> Exercise brief: An exact copy of the records is needed; please leave the images out.

> Material for this task:

>>>>>

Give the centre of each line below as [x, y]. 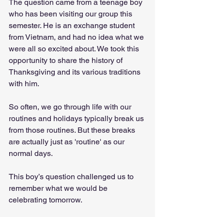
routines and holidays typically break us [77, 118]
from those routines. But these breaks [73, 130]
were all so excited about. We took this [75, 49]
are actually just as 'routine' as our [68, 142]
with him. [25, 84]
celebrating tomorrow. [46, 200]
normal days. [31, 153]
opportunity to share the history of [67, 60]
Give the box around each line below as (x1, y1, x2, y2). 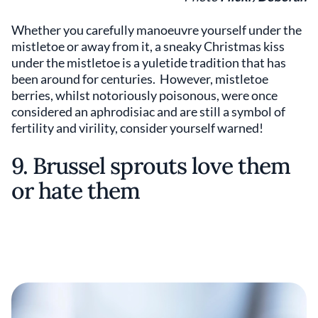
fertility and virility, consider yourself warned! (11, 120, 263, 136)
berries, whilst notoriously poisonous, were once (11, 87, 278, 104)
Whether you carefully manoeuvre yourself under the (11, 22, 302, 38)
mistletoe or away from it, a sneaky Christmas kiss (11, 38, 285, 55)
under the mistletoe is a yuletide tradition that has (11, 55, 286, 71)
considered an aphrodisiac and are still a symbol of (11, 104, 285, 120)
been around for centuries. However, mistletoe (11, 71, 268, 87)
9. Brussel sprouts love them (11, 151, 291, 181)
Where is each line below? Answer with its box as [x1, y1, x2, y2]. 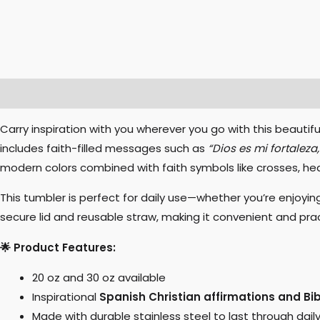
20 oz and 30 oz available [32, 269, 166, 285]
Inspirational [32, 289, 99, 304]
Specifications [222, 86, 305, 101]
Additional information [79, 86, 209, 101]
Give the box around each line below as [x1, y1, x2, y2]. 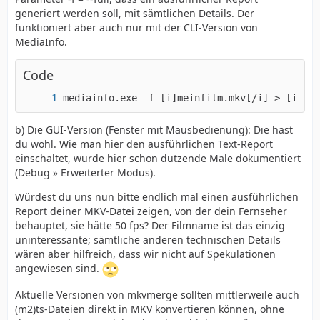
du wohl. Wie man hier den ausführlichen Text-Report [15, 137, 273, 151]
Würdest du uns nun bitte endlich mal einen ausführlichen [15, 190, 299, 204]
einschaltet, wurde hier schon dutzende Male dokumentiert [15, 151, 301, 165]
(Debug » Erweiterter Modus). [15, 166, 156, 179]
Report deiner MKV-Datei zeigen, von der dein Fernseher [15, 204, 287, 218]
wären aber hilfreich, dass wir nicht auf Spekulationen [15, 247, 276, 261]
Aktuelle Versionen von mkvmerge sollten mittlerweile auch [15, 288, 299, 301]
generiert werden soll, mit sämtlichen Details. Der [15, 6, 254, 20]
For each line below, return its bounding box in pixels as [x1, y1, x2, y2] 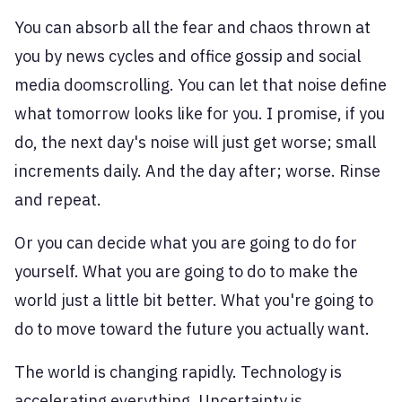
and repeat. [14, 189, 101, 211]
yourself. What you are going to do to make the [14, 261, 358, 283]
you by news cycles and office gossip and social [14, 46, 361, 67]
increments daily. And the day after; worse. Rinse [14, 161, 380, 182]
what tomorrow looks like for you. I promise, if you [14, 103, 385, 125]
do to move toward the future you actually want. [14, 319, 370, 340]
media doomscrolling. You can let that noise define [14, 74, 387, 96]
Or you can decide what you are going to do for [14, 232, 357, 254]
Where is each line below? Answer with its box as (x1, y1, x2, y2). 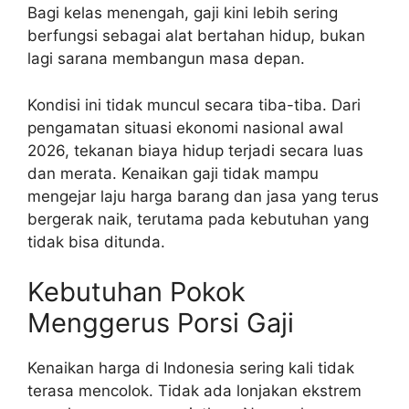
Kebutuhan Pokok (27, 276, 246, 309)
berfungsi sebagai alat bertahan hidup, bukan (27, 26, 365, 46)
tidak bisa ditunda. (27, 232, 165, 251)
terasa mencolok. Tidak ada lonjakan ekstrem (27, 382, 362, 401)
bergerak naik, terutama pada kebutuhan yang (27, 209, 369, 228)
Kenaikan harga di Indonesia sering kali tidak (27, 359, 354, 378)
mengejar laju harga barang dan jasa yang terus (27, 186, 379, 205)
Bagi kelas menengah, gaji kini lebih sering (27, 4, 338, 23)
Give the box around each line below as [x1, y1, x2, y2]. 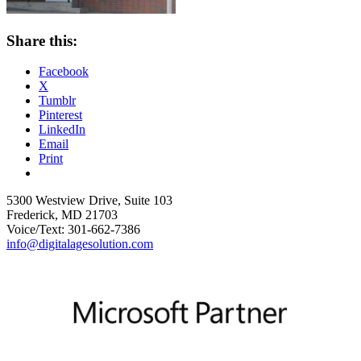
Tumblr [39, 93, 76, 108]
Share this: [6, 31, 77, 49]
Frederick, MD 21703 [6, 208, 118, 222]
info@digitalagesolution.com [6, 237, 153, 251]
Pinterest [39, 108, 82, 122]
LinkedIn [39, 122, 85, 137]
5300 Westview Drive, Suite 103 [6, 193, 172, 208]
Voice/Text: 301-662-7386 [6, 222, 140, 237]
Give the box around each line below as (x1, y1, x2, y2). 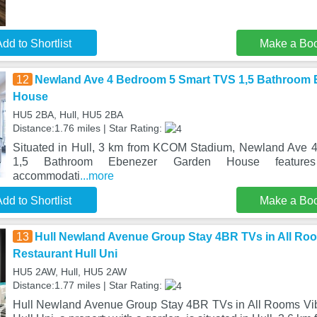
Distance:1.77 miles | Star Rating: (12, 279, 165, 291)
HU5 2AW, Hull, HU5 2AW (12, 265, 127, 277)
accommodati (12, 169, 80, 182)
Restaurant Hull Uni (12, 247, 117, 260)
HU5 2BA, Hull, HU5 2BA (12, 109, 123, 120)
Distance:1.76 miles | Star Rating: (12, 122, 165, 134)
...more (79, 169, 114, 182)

<<<<<

> Output:
Give the centre of each line below as [x, y]. 
routines and holidays typically break us [77, 118]
from those routines. But these breaks [73, 130]
were all so excited about. We took this [75, 49]
are actually just as 'routine' as our [68, 142]
with him. [25, 84]
celebrating tomorrow. [46, 200]
normal days. [31, 153]
opportunity to share the history of [67, 60]
Give the box around each line below as (x1, y1, x2, y2). 
fertility and virility, consider yourself warned! (11, 120, 263, 136)
berries, whilst notoriously poisonous, were once (11, 87, 278, 104)
Whether you carefully manoeuvre yourself under the (11, 22, 302, 38)
mistletoe or away from it, a sneaky Christmas kiss (11, 38, 285, 55)
under the mistletoe is a yuletide tradition that has (11, 55, 286, 71)
considered an aphrodisiac and are still a symbol of (11, 104, 285, 120)
been around for centuries. However, mistletoe (11, 71, 268, 87)
9. Brussel sprouts love them (11, 151, 291, 181)
Where is each line below? Answer with its box as [x1, y1, x2, y2]. 
20 oz and 30 oz available [32, 269, 166, 285]
Inspirational [32, 289, 99, 304]
Specifications [222, 86, 305, 101]
Additional information [79, 86, 209, 101]
Give the box around each line below as [x1, y1, x2, y2]. 
du wohl. Wie man hier den ausführlichen Text-Report [15, 137, 273, 151]
Würdest du uns nun bitte endlich mal einen ausführlichen [15, 190, 299, 204]
einschaltet, wurde hier schon dutzende Male dokumentiert [15, 151, 301, 165]
(Debug » Erweiterter Modus). [15, 166, 156, 179]
Report deiner MKV-Datei zeigen, von der dein Fernseher [15, 204, 287, 218]
wären aber hilfreich, dass wir nicht auf Spekulationen [15, 247, 276, 261]
Aktuelle Versionen von mkvmerge sollten mittlerweile auch [15, 288, 299, 301]
generiert werden soll, mit sämtlichen Details. Der [15, 6, 254, 20]
For each line below, return its bounding box in pixels as [x1, y1, x2, y2] 
and repeat. [14, 189, 101, 211]
yourself. What you are going to do to make the [14, 261, 358, 283]
you by news cycles and office gossip and social [14, 46, 361, 67]
increments daily. And the day after; worse. Rinse [14, 161, 380, 182]
what tomorrow looks like for you. I promise, if you [14, 103, 385, 125]
do to move toward the future you actually want. [14, 319, 370, 340]
media doomscrolling. You can let that noise define [14, 74, 387, 96]
Or you can decide what you are going to do for [14, 232, 357, 254]
Where is each line below? Answer with its box as (x1, y1, x2, y2). 
Kebutuhan Pokok (27, 276, 246, 309)
berfungsi sebagai alat bertahan hidup, bukan (27, 26, 365, 46)
tidak bisa ditunda. (27, 232, 165, 251)
terasa mencolok. Tidak ada lonjakan ekstrem (27, 382, 362, 401)
bergerak naik, terutama pada kebutuhan yang (27, 209, 369, 228)
Kenaikan harga di Indonesia sering kali tidak (27, 359, 354, 378)
mengejar laju harga barang dan jasa yang terus (27, 186, 379, 205)
Bagi kelas menengah, gaji kini lebih sering (27, 4, 338, 23)
Give the box around each line below as [x1, y1, x2, y2]. 
Tumblr [39, 93, 76, 108]
Share this: [6, 31, 77, 49]
Frederick, MD 21703 [6, 208, 118, 222]
info@digitalagesolution.com [6, 237, 153, 251]
Pinterest [39, 108, 82, 122]
LinkedIn [39, 122, 85, 137]
5300 Westview Drive, Suite 103 [6, 193, 172, 208]
Voice/Text: 301-662-7386 [6, 222, 140, 237]
Give the box around each line below as (x1, y1, x2, y2). 
Distance:1.77 miles | Star Rating: (12, 279, 165, 291)
HU5 2AW, Hull, HU5 2AW (12, 265, 127, 277)
accommodati (12, 169, 80, 182)
Restaurant Hull Uni (12, 247, 117, 260)
HU5 2BA, Hull, HU5 2BA (12, 109, 123, 120)
Distance:1.76 miles | Star Rating: (12, 122, 165, 134)
...more (79, 169, 114, 182)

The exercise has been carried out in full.